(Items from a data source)
*****

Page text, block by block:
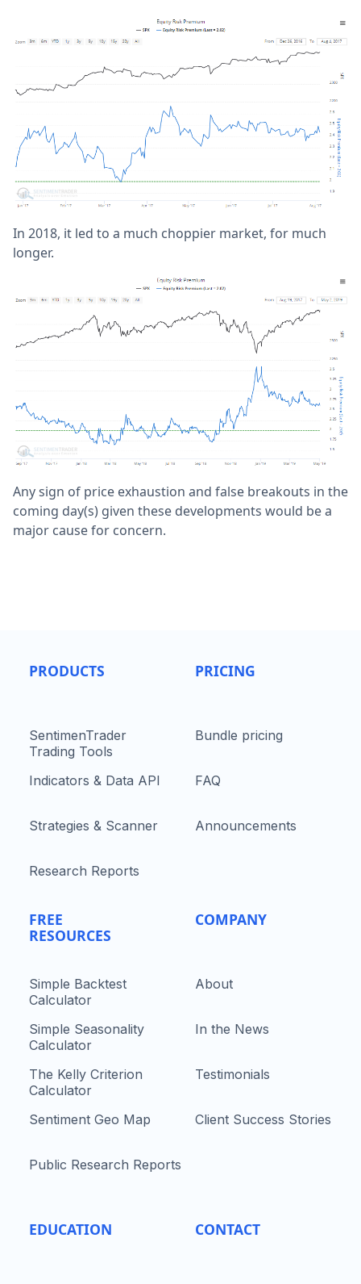
In 2018, it led to a much choppier market, for much
longer.
Any sign of price exhaustion and false breakouts in the
coming day(s) given these developments would be a
major cause for concern.
PRODUCTS
SentimenTrader
Trading Tools
Indicators & Data API
Strategies & Scanner
Research Reports
FREE
RESOURCES
Simple Backtest
Calculator
Simple Seasonality
Calculator
The Kelly Criterion
Calculator
Sentiment Geo Map
Public Research Reports
EDUCATION
PRICING
Bundle pricing
FAQ
Announcements
COMPANY
About
In the News
Testimonials
Client Success Stories
CONTACT
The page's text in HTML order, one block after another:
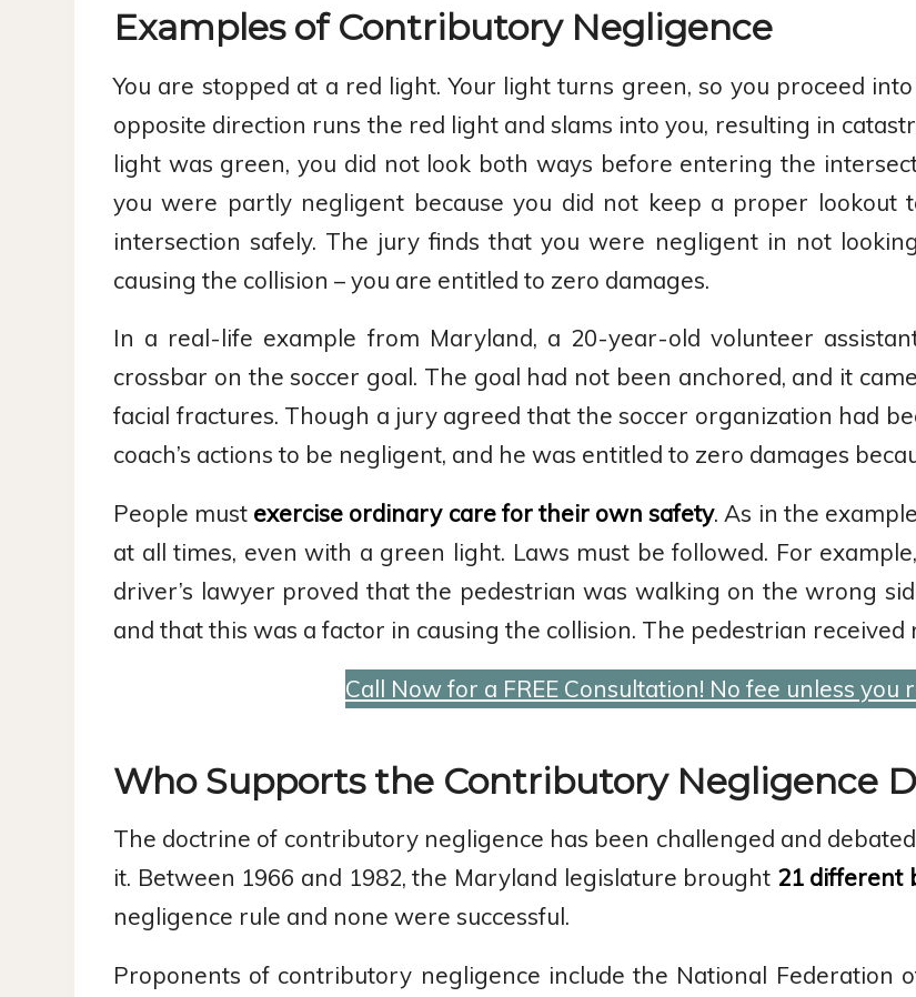
Examples of Contributory Negligence
You are stopped at a red light. Your light turns green, so you proceed
opposite direction runs the red light and slams into you, resulting in
light was green, you did not look both ways before entering the
you were partly negligent because you did not keep a proper lookout
intersection safely. The jury finds that you were negligent in not
causing the collision – you are entitled to zero damages.
In a real-life example from Maryland, a 20-year-old volunteer
crossbar on the soccer goal. The goal had not been anchored, and it
facial fractures. Though a jury agreed that the soccer organization had
coach’s actions to be negligent, and he was entitled to zero damages
People must exercise ordinary care for their own safety. As in the
at all times, even with a green light. Laws must be followed. For
driver’s lawyer proved that the pedestrian was walking on the wrong
and that this was a factor in causing the collision. The pedestrian received
Call Now for a FREE Consultation! No fee unless you
Who Supports the Contributory Negligence
The doctrine of contributory negligence has been challenged and
it. Between 1966 and 1982, the Maryland legislature brought 21 different
negligence rule and none were successful.
Proponents of contributory negligence include the National Federation

*****

• **WORK INSTRUCTION**
The answer should be one number, the count of lines above that contain "must".

• **THE ANSWER**
2